There are three monitoring types available:

  • Threshold - Send an alert when a value crosses a threshold over a period of time. A Threshold monitor is ideal for metrics correlations (CPU is high and transactions are low), logging alerts (errors are high), or negative monitors (service data is no longer arriving).

  • Count - Send an alert when the count of matching records crosses a threshold over a period of time. A Count monitor is ideal for matches

  • Promote - Send the data as an alert when new matching data arrives.

When does a Monitor execute?

Observe Monitors execute as soon as data is available. Incoming data is ingested, shaped into a Dataset, and then ready for use. A Monitor is just another Dataset, and evaluates when data is added to it.

Some data sources cannot produce data in a timely and ordered fashion. If your monitor relies on data that is not complete for a few minutes, there are some approaches to solving this problem:

  • In the Monitor Query section of the monitor, under Advanced options, you can introduce a delay before evaluation.

  • Freshness goal adjustment: Use Acceleration Manager to reduce the Monitor’s freshness goal.

  • OPAL editing: Use OPAL to prevent evaluation of the “ragged right edge” data.
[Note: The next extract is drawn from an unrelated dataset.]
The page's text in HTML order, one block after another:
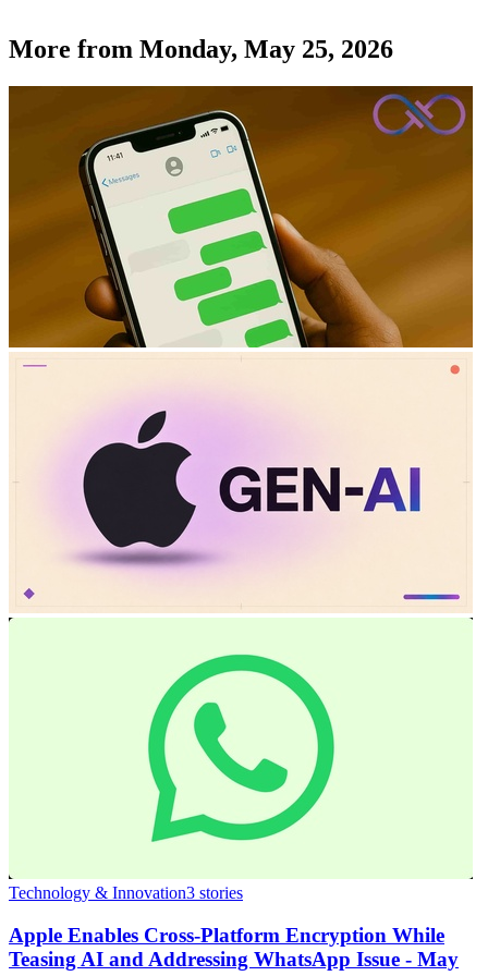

The window and frame functions can be used together to filter the evaluated data set.

Monitors Overview

When you select Monitors from the left hand rail, Observe displays a list of existing Monitors configured on your instance.

You can filter and search monitors by any attribute, including the Description field. Use Created By and Modified By to search by people who have worked on a Monitor.

Click the Last Triggered value to see Alerts generated by this Monitor.

Clicking a Monitor will open it in read-only mode; click the Edit button at top right to change its definition if your account has access. The read-only page for a Monitor includes access to that Monitor’s logs and insight to its metrics, so you can evaluate its performance.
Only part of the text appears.